Renal impairment may indicate postoperative low vision in young patients with proliferative diabetic retinopathy undergoing vitrectomy

Objective: To innovatively evaluate the impact of renal impairment in young work age patients with proliferative diabetic retinopathy (PDR) on their visuality after vitrectomy.

Methods: To find out whether it is possible to better predict the improvement of visual acuity after vitrectomy in working-age people without adding additional preoperative testing. In view of the fact that diabetic retinopathy and diabetic nephropathy are common diabetic complications of microvascular damage, it is considered whether preoperative renal function can be used as this evaluation index. This paper studies the design under this theme. This retrospective study included 306 patients (306 eyes) diagnosed with PDR and undergoing vitrectomy in our hospital from January 2016 to June 2023. Relevant baseline data were collected, including age, history of kidney disease and clinical laboratory test results. According to the International Standard Logarithmic Visual Acuity Checklist, the best corrected visual acuity was tested on the first day of admission and one month after surgery, and the difference between the two was subtracted. A difference >0 was defined as “vision improved”. Patients were classified as vision-improved group (n=245) and non-improved group (n=61). The differences in baseline serum urea nitrogen, creatinine, uric acid, Cystatin C, estimated glomerular filtration rate (eGFR) and urine protein distribution between the two groups were statistically analyzed, binary regression analysis was performed for meaningful parameters, and random forest model ranked the characteristics in importance.

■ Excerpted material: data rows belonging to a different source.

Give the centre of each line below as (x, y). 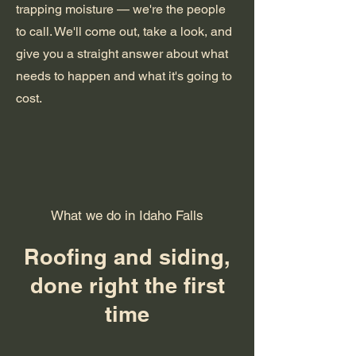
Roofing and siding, (127, 257)
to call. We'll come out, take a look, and (124, 31)
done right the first (127, 285)
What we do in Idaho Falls (127, 215)
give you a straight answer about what (122, 54)
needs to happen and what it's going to (124, 76)
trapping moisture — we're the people (121, 9)
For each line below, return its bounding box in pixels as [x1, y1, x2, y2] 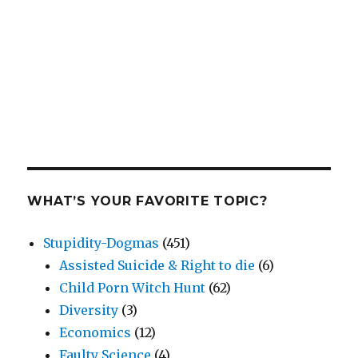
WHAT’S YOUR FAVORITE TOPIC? [27, 193, 268, 209]
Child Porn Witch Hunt [59, 280, 206, 296]
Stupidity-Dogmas [43, 235, 160, 252]
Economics [59, 324, 132, 341]
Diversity [59, 302, 119, 319]
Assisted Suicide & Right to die [59, 257, 256, 274]
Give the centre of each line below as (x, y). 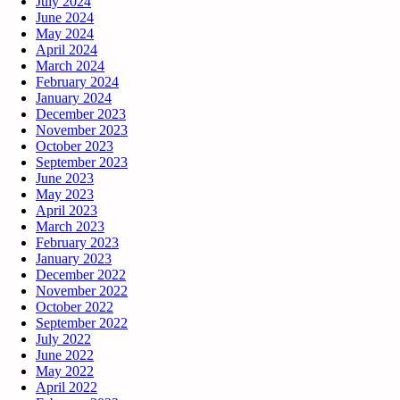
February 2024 (77, 81)
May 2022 (65, 371)
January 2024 (74, 97)
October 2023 (75, 146)
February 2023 (77, 242)
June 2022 (65, 354)
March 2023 (70, 226)
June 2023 (65, 178)
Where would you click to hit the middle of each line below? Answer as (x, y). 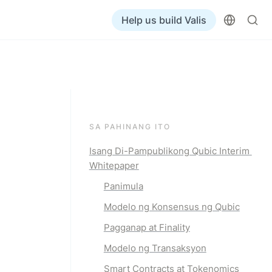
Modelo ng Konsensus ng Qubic (172, 207)
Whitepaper (114, 165)
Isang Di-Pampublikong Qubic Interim (169, 151)
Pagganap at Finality (147, 227)
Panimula (123, 186)
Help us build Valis (164, 20)
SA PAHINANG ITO (130, 127)
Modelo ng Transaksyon (155, 248)

Results: 1.A higher level of serum cystatin C [1.02(0.80,1.48) mg/L vs 0.86(0.67,1.12) mg/L, P<0.001] and a lower eGFR [82.3(50.33, 115.11) ml/(min/1.73m²) vs 107.69(73.9, 126.01) ml/(min/1.73m²), P=0.002] appeared in the non-(vision-)improved group compared with the vision-improved group. 2. The occurrence of preoperation proteinuria history of nephropathy take a larger proportion in non-improved group. 3. Univariate regression analysis showed history of nephrology (OR=1.887, P=0.028), preoperative serum urea nitrogen (OR=0.939, P=0.043), cystatin C (Cys-C) concentration (OR=0.75, P=0.024), eGFR (OR=1.011, P=0.003) and proteinuria (OR=3.128, P<0.001) were influencing factors to postoperative visual acuity loss in young working age PDR patients. Excluding other confounding factors, preoperative proteinuria is an independent risk factor for postoperative vision improvement in working-age PDR populations (OR=2.722, P=0.009). 4. The accuracy of the prediction random forst model is 0.81. The model appears to be superior in terms of positive prediction.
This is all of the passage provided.